Example of configuration of DIAL Core:

"models": {
"chat-gpt-35-turbo": {
"upstreams": [
{
"endpoint": "https://hostname1/openai/deployments/gpt-4-32k-0613/chat/completions",
"tier": 0,
"weight": 3
},
{
"endpoint": "https://hostname2/openai/deployments/gpt-4-32k-0613/chat/completions",
"tier": 0,
"weight": 2
},
{
"endpoint": "https://hostname3/openai/deployments/gpt-4-32k-0613/chat/completions",
"tier": 1,
"weight": 1
},
]
}
}

In this configuration, requests are initially directed to tier 0. Within this tier, requests are distributed among hostname1 and hostname2 with probability proportional to their weights. If tier 0 is unavailable or reaches its capacity limits, the remaining traffic is then routed to tier 1.

Fallbacks

Fallback logic is designed to ensure system resilience and optimize request handling when upstream endpoints fail or become unavailable. It helps prevent repeated retries to the same endpoint and provides a structured approach to redirect requests to alternative endpoints.
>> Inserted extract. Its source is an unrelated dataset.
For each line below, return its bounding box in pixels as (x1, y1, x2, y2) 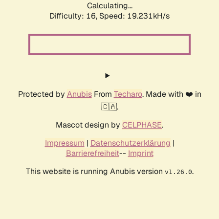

  • Endpoint Selection: If endpoints in the lower tier become unavailable, the traffic goes to the group of endpoints that have a higher tier.
  • Retry Limitation: To prevent excessive retries to a specific deployment, the maxRetryAttempts parameter can be configured in DIAL Core dynamic settings. The default value is 5 for language models and 1 for applications.
  • Fallback: If all upstream endpoints are unavailable, the fallback algorithm will attempt to send the request to an endpoint that previously returned a 500 (Internal Server Error) or 429 (Too Many Requests) error code. This fallback is conditional and depends on the endpoint meeting predefined criteria, ensuring that even temporarily failing endpoints can be used if necessary.